Segment Start: Information provided
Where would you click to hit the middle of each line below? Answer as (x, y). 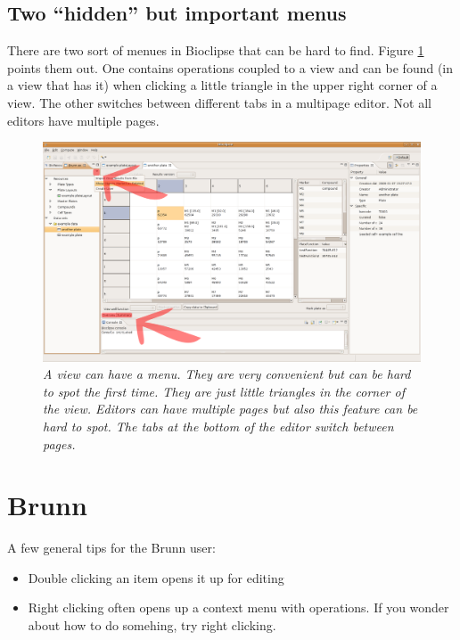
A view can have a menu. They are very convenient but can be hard (227, 374)
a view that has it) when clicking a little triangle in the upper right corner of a (222, 85)
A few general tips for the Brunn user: (111, 548)
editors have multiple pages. (83, 120)
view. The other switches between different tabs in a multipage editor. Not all (219, 102)
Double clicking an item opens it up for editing (156, 577)
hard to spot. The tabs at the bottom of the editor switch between (218, 426)
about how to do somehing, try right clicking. (152, 625)
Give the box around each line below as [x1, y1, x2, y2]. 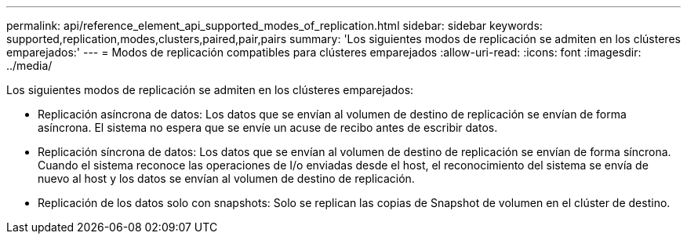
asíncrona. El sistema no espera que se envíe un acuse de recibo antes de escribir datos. [38, 121, 498, 134]
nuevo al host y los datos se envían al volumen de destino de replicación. [38, 172, 415, 185]
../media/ [6, 59, 53, 72]
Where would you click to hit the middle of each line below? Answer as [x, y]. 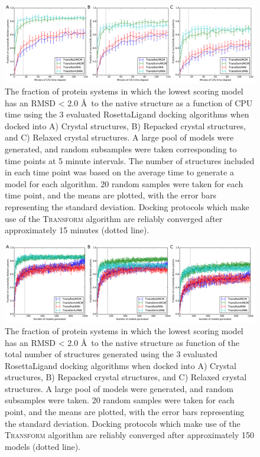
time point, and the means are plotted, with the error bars [111, 195]
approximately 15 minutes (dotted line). [77, 230]
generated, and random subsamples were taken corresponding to [121, 149]
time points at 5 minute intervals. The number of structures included [130, 160]
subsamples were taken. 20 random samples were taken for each [120, 400]
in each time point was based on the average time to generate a [119, 172]
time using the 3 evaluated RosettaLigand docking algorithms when [127, 114]
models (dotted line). [43, 446]
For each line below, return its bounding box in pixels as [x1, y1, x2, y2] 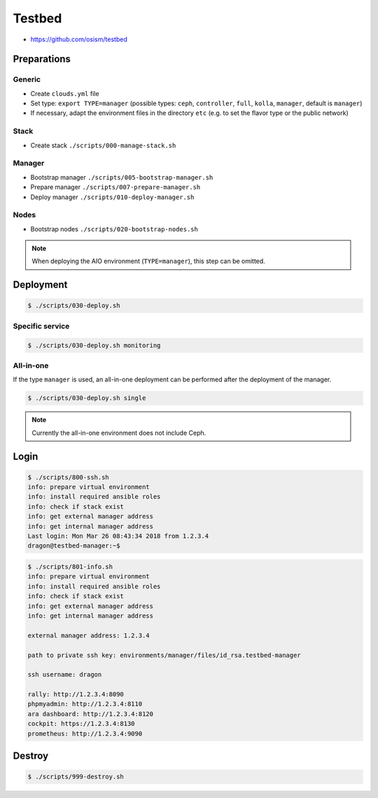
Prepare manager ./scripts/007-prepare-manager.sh [30, 183, 201, 191]
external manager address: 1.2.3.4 [27, 631, 150, 640]
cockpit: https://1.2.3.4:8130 [27, 719, 136, 728]
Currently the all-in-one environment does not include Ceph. [31, 428, 206, 437]
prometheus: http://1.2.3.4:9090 [27, 729, 143, 738]
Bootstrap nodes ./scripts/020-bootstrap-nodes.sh [30, 224, 199, 233]
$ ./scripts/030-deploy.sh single [27, 394, 146, 403]
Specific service [13, 321, 70, 331]
Segment End: Information provided
> [Work item]
The response is to contain exactly the lines from the beginning of the data through the line containing "Double clicking an", both ends included, and nothing else; omit the pictures.

> [Output of the task]
Where would you click to hit the middle of each line below? Answer as (x, y). 
A view can have a menu. They are very convenient but can be hard (227, 374)
a view that has it) when clicking a little triangle in the upper right corner of a (222, 85)
A few general tips for the Brunn user: (111, 548)
editors have multiple pages. (83, 120)
view. The other switches between different tabs in a multipage editor. Not all (219, 102)
Double clicking an item opens it up for editing (156, 577)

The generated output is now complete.